Greece wildfire
Wildfires broke out in Greece as heatwaves swept through Europe in 2023, the hottest year on record. Image by AP PHOTO

Temperature ‘fraud’ claim is a load of hot air

David Williams February 26, 2024

2023 was not the hottest year on record.


False. Multiple datasets confirm the scientific consensus that 2023 was the hottest year.

It is being claimed that 2023 was not the hottest year on record – contrary to the findings of the world’s leading scientific agencies.

One post even suggests 2023 was “one of the coldest”.

The claim is false. Experts say we can be very confident in the data from the world’s leading scientific agencies that show 2023 was the hottest year in recorded history.

The claim is made in a Facebook post (archived here) that says: “2023 was not the hottest year on record and it is a fraud to call it that! In fact it was one of the coldest years on record so don’t believe the BBC. In 2023 the oceans globally were so cold that the tropical storms were minimal in 2023.”

The post shares a graph headlined “Record cold weather in the stratosphere” which shows information from NASA.

NASA, however, is one of the science agencies to report that 2023 was the warmest year on record.

Facebook post
 A claim that 2023 was not the hottest year on record ignores the world’s leading scientific bodies. 

NASA says global temperatures for 2023 were about 1.2C above the average for its baseline period (1951-1980). The assessment makes allowance for phenomena that can affect climate, such as El Nino and volcanic eruptions. 

The graph in the Facebook post, taken from a non-NASA website, is about temperature in the stratosphere, which does cool as greenhouse gases warm the planet, according to NASA, The Royal Society and Yale University.

NASA’s assessment of 2023 as a temperature peak concurs with that of the US National Oceanic and Atmospheric Administration (NOAA), which declared 2023 the hottest on record “by far”.

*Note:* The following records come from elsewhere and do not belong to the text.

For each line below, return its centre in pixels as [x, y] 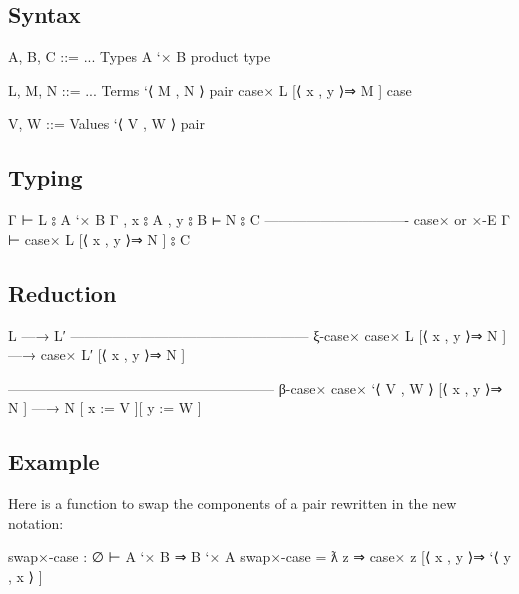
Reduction [62, 292]
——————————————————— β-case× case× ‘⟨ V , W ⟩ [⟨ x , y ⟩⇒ [255, 387]
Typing [45, 177]
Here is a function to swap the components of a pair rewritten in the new [232, 503]
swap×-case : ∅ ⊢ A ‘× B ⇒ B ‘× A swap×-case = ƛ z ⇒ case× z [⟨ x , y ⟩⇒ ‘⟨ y [259, 556]
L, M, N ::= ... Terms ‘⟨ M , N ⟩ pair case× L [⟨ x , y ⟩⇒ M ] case [210, 89]
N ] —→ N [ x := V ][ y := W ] [105, 407]
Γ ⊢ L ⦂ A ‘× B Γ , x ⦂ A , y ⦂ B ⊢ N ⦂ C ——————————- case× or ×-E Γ [259, 219]

NOAA’s 2023 annual global climate report says average land and ocean surface temperature was 1.18C above the 20th century average and the highest temperature in NOAA’s 1850-2023 climate record.

It beat the next warmest year, 2016, by a record margin of 0.15C.

The World Meteorological Organisation (WMO) also confirmed 2023 was the warmest on record, saying annual average global temperature approached 1.5C above pre-industrial levels.

The WMO said six leading international global temperature datasets showed that the annual average global temperature was 1.45C (with error margin of ± 0.12 degrees) above pre-industrial levels (1850-1900) in 2023. 

The six datasets come from NASA, NOAA, Berkeley Earth, the Met Office (UK), the Japan Meteorological Agency and the European Centre for Medium-Range Weather Forecasts.

“Global temperatures in every month between June and December set new monthly records. July and August were the two hottest months on record,” the WMO said.

AAP FactCheck asked Professor Mark Howden, director of the Australian National University‘s Institute for Climate, Energy and Disaster Solutions, how we can be so sure of the data.

He said the key datasets had been assessed via peer-reviewed publication, comparative assessment, sophisticated checking against other data and error-checking.

 Drought kept pressure on Australian farmers during 2023, which set a global temperature record. 

“They have slight variations from each other as to how they assess temperatures for areas of the earth that have lesser coverage in terms of temperature measurement (for example deserts and the polar regions),” Prof Howden said.

“Unsurprisingly, the differences between these temperature records tend to be larger the further back in the record we go. 

“Nevertheless, 1) all the temperature sets are almost identical over recent times as data coverage and integration has improved, 2) they all show very similar long-term warming and 3) they all show that 2023 was the hottest year in the historical record.”

Prof Howden said all records have a degree of uncertainty, “typically a few hundredths of a degree Celsius for the recent record” but the temperature difference between 2023 and the next warmest years was much larger than the uncertainty.

“We can be very confident that 2023 was the hottest year in the historical record,” he said.

Dr Simon Bradshaw, director of research at the Climate Council, told AAP FactCheck that the close agreement across the six datasets, and the margin by which 2023 exceeded the temperature of the previous warmest year “leaves no reasonable doubt that 2023 was the hottest year on record.”

Professor David Karoly, emeritus professor at the University of Melbourne’s School of Geography, Earth and Atmospheric Sciences, agreed.

 “2023 is clearly the hottest year,” he said while also pointing to the six datasets.

The Verdict

The claim that 2023 was not the hottest year on record is false.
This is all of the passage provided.